Vladimir Kevorkov for Show One Productions, Courtesy Les Ballets Trockadero
Gosa loves watching that dynamic play out on “Drag Race,” as well. “Drag queens have always danced, but the virtuosity and skill level are a lot higher,” he says of contemporary drag queens, which is evident in clubs and reflected on television.
Today, “Drag Race” features choreography challenges by top commercial dancemakers such as Jamal Sims, who landed an early job as a backup dancer for RuPaul in 1994 and has gone on to work with pop icons like Madonna and Jennifer Lopez. “Dance is a big part of a queen’s career,” Sims says, but it’s one of many ingredients that some use more than others (just as they might lean into fashion or comedy). Regardless of whether she’s a trained dancer or adept at picking up steps, physical confidence and clarity are essential, according to Sims. “You can get their story from their movement,” he says.
That fusion of dance and personal story through drag inspires many professional dancers, as well. It has “allowed more people to feel comfortable expressing themselves like this,” Gosa says. “Being a male dancer, people might have felt nervous presenting themselves as too feminine because already there’s a stigma. But a lot of that is going away.” For example, he points to the embrace of gender-neutral movement in contemporary ballet. “There will always be classical repertory, but newer stuff is a lot more fluid and loose,” he says. “The lines have blurred.”
Artists like Thatcher are explicitly exploring these ideas in their work. In 2018, Thatcher created Otherness for San Francisco Ballet, which he calls “a love letter to gender nonconformity” and which he contrasts with the narrow and negative depictions of it in the ballet canon, like Carabosse in Sleeping Beauty or the stepsisters in Cinderella.
“I’d love to see queerness represented in a three-dimensional way onstage,” Thatcher says. Drag “unlocks this permission to explore and be challenging and see the world in a new way.” In 2018, he created Second Cast, a project that brought together dance and drag to raise money for local charities. (His drag name is Prunella, but she doesn’t perform often: “I don’t want to twist an ankle.”)
Others challenging gender conventions in dance through drag include James Whiteside, a principal dancer with American Ballet Theatre, who has been highly visible and vocal as his drag persona, Ühu Betch, and who has choreographed gender-fluid work. The nonbinary dancer Maxfield Haynes, a member of Complexions Contemporary Ballet, told Dance Magazine that they spent part of the past year “working on my makeup skills. Painting is such a meditative practice for me.”

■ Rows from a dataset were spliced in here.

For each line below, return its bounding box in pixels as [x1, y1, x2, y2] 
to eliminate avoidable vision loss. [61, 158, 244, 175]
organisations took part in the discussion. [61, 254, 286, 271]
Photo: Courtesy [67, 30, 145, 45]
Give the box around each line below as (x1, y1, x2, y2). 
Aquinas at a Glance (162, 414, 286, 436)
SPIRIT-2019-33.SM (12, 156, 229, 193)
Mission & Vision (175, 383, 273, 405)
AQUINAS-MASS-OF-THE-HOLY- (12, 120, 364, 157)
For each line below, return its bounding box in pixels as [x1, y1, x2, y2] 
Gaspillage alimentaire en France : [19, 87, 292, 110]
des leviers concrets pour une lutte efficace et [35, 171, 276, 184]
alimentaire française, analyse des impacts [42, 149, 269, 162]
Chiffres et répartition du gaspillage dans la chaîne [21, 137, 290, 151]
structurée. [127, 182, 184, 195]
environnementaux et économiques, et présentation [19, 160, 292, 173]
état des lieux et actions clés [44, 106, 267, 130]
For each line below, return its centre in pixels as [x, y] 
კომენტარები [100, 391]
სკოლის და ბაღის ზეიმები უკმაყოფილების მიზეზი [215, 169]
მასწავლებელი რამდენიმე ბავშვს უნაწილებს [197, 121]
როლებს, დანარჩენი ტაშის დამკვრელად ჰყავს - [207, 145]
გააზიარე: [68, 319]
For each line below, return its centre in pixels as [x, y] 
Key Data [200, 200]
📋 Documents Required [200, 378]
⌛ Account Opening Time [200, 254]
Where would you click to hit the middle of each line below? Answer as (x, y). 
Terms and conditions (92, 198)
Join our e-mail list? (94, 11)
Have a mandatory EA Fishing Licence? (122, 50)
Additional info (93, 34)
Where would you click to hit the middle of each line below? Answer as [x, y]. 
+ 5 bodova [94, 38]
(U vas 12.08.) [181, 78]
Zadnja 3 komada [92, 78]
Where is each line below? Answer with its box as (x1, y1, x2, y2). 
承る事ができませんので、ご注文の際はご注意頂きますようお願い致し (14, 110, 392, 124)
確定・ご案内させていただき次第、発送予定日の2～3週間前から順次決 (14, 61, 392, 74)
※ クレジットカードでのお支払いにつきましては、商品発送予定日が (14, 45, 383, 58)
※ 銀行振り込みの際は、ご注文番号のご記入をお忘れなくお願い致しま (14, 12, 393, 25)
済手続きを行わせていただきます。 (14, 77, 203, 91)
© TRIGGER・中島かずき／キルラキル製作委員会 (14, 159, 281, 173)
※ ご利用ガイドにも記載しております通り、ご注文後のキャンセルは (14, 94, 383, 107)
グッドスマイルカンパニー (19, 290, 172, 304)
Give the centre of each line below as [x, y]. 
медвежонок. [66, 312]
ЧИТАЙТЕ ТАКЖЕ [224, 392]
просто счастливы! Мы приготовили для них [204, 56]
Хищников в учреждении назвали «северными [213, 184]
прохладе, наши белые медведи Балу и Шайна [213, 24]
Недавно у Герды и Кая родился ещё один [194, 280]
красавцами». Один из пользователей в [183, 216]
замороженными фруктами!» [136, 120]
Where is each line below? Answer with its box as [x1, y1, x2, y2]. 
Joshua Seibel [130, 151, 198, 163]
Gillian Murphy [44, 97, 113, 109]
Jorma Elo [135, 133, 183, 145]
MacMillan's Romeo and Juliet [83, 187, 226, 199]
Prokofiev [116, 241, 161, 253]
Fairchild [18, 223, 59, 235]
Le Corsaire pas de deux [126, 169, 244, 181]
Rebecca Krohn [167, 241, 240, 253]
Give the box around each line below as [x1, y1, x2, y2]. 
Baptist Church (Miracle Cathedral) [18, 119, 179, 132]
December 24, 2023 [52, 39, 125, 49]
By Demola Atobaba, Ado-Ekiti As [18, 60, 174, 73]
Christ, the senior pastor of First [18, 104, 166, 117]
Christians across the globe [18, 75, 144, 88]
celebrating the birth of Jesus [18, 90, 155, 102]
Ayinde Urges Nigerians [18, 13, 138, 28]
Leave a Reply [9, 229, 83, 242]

And beyond the art of drag, this broader reimagining of gender roles has included Adriana Pierce’s #QueertheBallet initiative, which aims to give visibility to queer women and nonbinary ballet dancers and challenge the genre’s entrenched gendered movement.
The current synergy between dance and drag illustrates a profound shift in social attitudes toward the spectrum of gender expression. “When I joined the Trocks in the 1980s, it was a career wrecker,” Dobrin recalls. “The New York Times wouldn’t write about us…We had a lot of disrespect from the mainstream media.” Now, he says, “I’ve noticed a lot of kids in the audience. It’s an acceptable theatrical experience for kids, and a great introduction to dance.”
It’s an introduction that, increasingly, allows for a broader conception of gender expression onstage and in life. Which feels natural for Gosa. “Why not have dancers be at the front of this?” he asks. “We’re already expressive in using our bodies to present ourselves. Why not be more fun and free and express all kinds of gender expression? I think we should celebrate it more.”